Patients with AIP may be associated with an increased risk of developing malignant disease than the general population[137-139]. A considerable number of patients with AIP are diagnosed with cancer at the time of AIP diagnosis or within 1 year, with cancer lesions occurring more often in other organs, such as the stomach, lung and prostate, than the pancreas[137,140,141]. These results suggest that AIP may be related to cancer more in other organs than in the pancreas itself.
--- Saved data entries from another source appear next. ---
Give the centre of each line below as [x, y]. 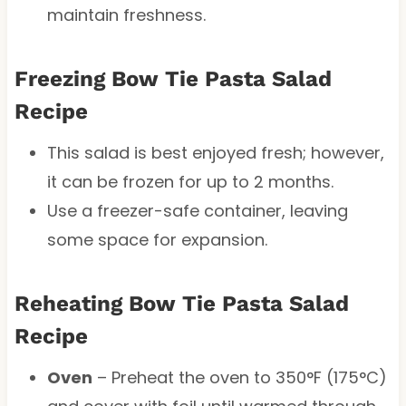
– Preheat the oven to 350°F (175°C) [239, 377]
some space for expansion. [157, 239]
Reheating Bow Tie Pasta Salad [181, 303]
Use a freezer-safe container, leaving [197, 210]
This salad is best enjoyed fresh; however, [215, 152]
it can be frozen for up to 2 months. [190, 181]
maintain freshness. [126, 14]
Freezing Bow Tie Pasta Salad [173, 78]
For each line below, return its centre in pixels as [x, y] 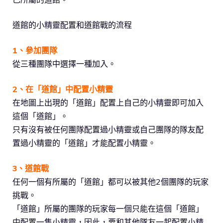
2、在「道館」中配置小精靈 [63, 89]
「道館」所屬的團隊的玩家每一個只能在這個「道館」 [108, 209]
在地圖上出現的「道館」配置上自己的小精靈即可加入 [108, 103]
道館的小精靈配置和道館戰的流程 [72, 25]
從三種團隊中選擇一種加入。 [64, 64]
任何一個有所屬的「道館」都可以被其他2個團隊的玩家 [111, 182]
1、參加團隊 [35, 51]
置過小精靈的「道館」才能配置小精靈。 [84, 143]
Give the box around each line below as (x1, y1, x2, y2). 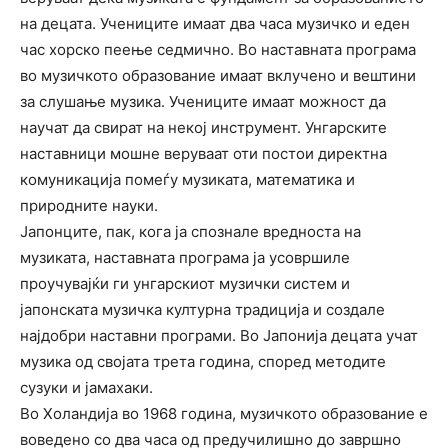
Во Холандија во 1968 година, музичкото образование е (20, 403, 428, 423)
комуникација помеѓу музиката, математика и (20, 169, 355, 189)
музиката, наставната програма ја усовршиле (20, 247, 350, 267)
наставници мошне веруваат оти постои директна (20, 143, 387, 163)
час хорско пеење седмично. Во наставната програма (20, 39, 416, 59)
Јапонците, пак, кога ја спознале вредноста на (20, 221, 361, 241)
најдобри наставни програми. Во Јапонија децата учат (20, 325, 418, 345)
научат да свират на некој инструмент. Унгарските (20, 117, 387, 137)
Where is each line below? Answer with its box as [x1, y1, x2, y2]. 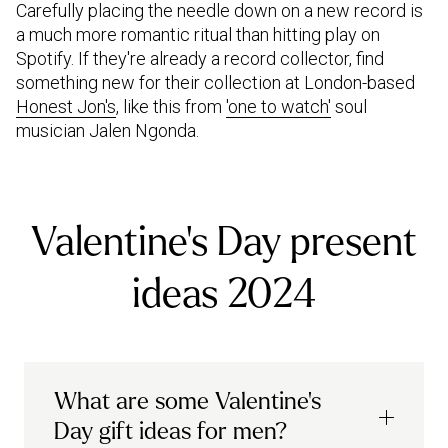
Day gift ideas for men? [54, 418, 288, 444]
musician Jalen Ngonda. [16, 119, 199, 141]
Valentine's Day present [31, 220, 417, 263]
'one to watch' [226, 95, 331, 117]
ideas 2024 [132, 272, 316, 315]
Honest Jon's [16, 95, 116, 117]
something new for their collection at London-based [16, 71, 415, 93]
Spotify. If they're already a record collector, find [16, 47, 384, 69]
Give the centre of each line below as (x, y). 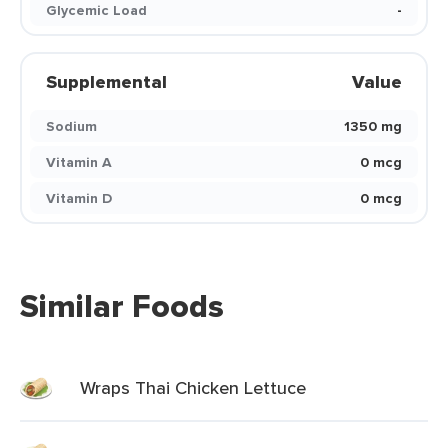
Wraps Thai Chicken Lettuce (193, 387)
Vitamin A (79, 162)
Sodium (71, 126)
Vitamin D (79, 198)
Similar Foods (122, 306)
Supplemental (106, 82)
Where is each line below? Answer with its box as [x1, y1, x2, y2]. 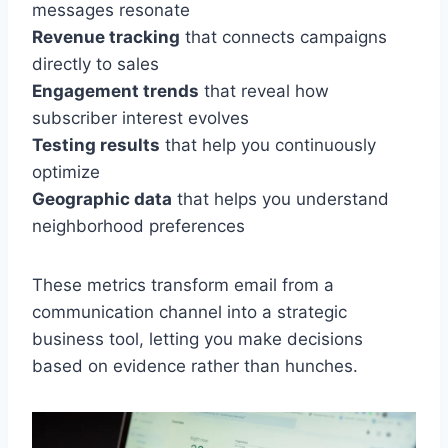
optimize [32, 161, 100, 182]
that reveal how [199, 80, 329, 101]
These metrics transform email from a [32, 274, 334, 295]
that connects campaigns [180, 26, 387, 47]
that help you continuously [160, 134, 376, 155]
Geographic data [32, 188, 172, 209]
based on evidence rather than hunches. [32, 355, 358, 376]
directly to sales [32, 53, 159, 74]
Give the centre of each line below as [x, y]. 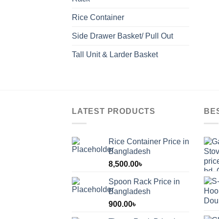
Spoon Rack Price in [144, 181]
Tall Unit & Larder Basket [115, 54]
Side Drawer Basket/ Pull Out [122, 36]
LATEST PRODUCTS [114, 111]
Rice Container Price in [149, 141]
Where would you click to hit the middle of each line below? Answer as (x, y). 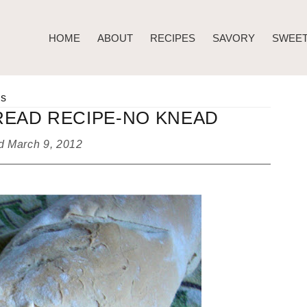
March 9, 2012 (45, 144)
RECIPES (173, 38)
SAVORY (234, 38)
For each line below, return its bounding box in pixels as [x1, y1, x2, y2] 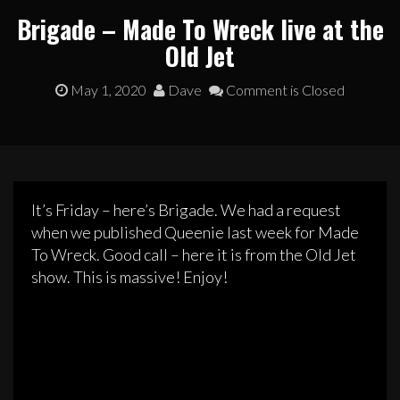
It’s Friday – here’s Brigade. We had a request [31, 200, 341, 221]
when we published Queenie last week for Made [31, 222, 359, 243]
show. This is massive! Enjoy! [31, 267, 228, 287]
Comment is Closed [223, 81, 345, 99]
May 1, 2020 [71, 81, 146, 99]
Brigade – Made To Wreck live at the [16, 11, 384, 48]
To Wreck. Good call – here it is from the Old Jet [31, 245, 356, 265]
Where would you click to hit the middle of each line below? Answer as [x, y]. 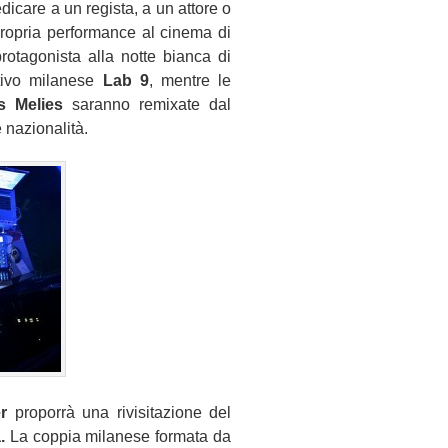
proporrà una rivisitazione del [119, 412]
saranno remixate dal [151, 104]
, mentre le [190, 80]
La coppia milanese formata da [118, 436]
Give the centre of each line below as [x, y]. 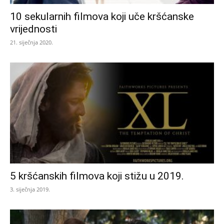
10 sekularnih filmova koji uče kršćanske [102, 17]
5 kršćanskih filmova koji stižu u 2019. [97, 176]
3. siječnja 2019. [30, 189]
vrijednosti [33, 29]
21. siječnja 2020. [31, 42]
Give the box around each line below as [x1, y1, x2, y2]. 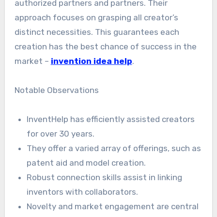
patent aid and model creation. [27, 157, 146, 168]
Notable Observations [14, 85, 99, 95]
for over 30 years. [27, 128, 95, 139]
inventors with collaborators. [27, 186, 139, 197]
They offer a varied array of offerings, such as [27, 143, 201, 153]
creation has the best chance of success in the [14, 41, 197, 51]
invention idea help [50, 56, 132, 66]
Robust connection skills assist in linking [27, 172, 183, 182]
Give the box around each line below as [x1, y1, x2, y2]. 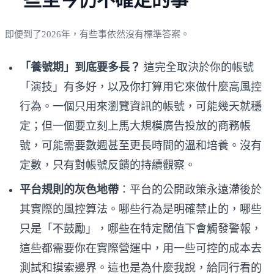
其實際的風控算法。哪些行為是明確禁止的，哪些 [20, 202, 262, 215]
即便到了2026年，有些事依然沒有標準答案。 [5, 29, 190, 39]
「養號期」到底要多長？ [20, 61, 141, 73]
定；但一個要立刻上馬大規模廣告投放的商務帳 [20, 119, 251, 132]
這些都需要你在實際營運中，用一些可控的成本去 [20, 242, 262, 254]
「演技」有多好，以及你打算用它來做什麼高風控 [20, 80, 262, 93]
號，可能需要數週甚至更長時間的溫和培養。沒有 [20, 139, 262, 152]
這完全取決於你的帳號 [141, 61, 254, 73]
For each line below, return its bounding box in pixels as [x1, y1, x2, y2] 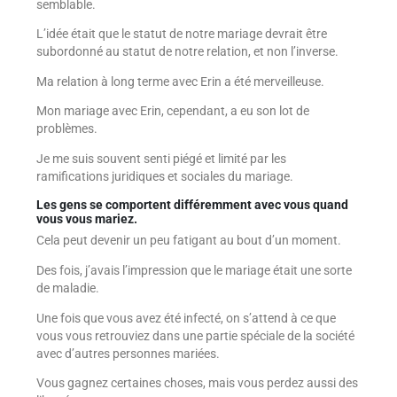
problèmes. [35, 121, 97, 136]
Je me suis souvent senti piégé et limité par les [35, 151, 286, 166]
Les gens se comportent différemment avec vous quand [35, 197, 348, 212]
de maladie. [35, 280, 99, 295]
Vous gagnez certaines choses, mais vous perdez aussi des [35, 376, 358, 391]
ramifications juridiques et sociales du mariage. [35, 168, 293, 183]
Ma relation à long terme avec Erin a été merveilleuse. [35, 74, 324, 89]
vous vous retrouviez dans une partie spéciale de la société [35, 328, 354, 343]
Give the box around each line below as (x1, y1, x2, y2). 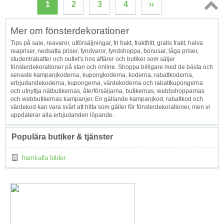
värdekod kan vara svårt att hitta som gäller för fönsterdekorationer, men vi (10, 103, 210, 110)
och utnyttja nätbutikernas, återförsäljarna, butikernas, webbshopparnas (10, 87, 204, 94)
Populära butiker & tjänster (11, 132, 113, 141)
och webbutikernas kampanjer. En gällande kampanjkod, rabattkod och (10, 95, 203, 102)
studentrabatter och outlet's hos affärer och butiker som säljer (10, 55, 175, 62)
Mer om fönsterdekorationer (10, 25, 129, 36)
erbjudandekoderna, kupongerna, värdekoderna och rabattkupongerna (10, 79, 203, 86)
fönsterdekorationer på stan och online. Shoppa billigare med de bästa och (10, 63, 213, 70)
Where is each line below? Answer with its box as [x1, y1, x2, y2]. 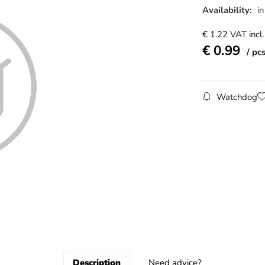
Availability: [202, 4, 254, 16]
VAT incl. [230, 28, 264, 41]
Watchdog [216, 91, 257, 104]
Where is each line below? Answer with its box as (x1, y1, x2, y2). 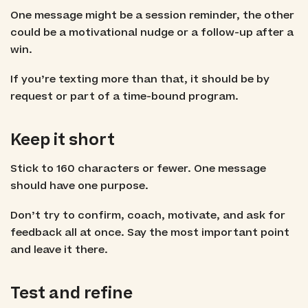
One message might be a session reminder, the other (10, 8, 294, 23)
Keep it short (10, 129, 115, 151)
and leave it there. (10, 243, 108, 258)
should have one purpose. (10, 179, 148, 194)
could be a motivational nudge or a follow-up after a (10, 25, 294, 40)
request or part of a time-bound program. (10, 89, 239, 104)
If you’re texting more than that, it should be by (10, 72, 269, 87)
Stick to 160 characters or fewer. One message (10, 162, 266, 177)
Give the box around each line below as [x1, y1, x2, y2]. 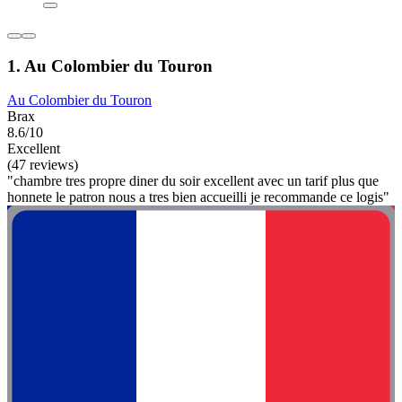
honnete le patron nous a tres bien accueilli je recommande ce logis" [7, 189, 389, 205]
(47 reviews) [7, 157, 78, 173]
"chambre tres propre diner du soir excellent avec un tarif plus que [7, 173, 379, 189]
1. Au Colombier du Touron [7, 56, 213, 75]
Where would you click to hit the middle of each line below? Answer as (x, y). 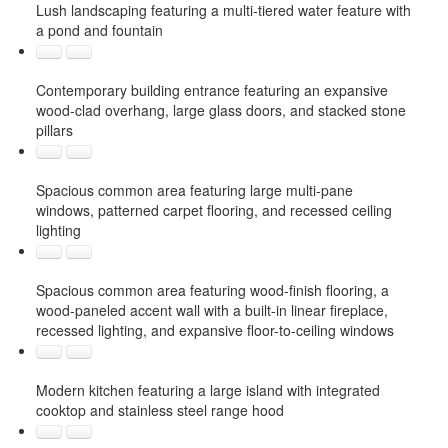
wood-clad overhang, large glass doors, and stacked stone (220, 109)
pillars (54, 129)
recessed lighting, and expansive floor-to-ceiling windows (214, 329)
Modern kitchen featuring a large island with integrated (207, 389)
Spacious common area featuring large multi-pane (194, 189)
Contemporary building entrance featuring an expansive (211, 89)
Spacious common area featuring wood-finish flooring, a (212, 289)
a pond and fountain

Based on this phenomenon, some studies have argued that because cancer and AIP occur simultaneously, AIP can sometimes occur in coexistence with cancer as a paraneoplastic syndrome[137,140]. Studies on the incidence of PDAC in patients with AIP have reported conflicting results[140,142,143]. However, additional research is required, as one case report indicated that PDAC and cholangiocarcinoma developed during follow up after AIP treatment[144,145]. Studies on patients with IgG4-related diseases have also shown that various malignant diseases (e.g., lung cancer, colorectal cancer, pancreatic cancer, bladder cancer, lymphoma, and leukemia) may also occur with AIP[141,146-148],which suggests that IgG4-related diseases are associated with an increased risk of malignant disease. Although whether AIP is a risk factor for malignancy remains controversial careful attention should be paid to the occurrence of malignancy at the time of AIP diagnosis and during follow up.

CONCLUSION

AIP is a rare disease that can be difficult to diagnose and treat unless the clinician has a high index of suspicion for AIP. Obstructive jaundice, narrowing of the bile ducts, and focal masses in the pancreas can occur in AIP and may result in a misdiagnosis of pancreaticobiliary cancer; therefore, performing a cytology test or biopsy along with imaging and serology testing is required. Although most patients respond well to steroid treatment, relapse is frequent. Therefore, standardization of the duration and the dose of maintenance treatment is necessary. Patients who are resistant to steroid therapy may be treated with rituximab or immunomodulatory medications, although more research to support this regimen is required. Finally, long-term follow up is required in patients with AIP because endocrine and exocrine insufficiency of the pancreas may persist or be induced and are associated with the development of malignant tumors.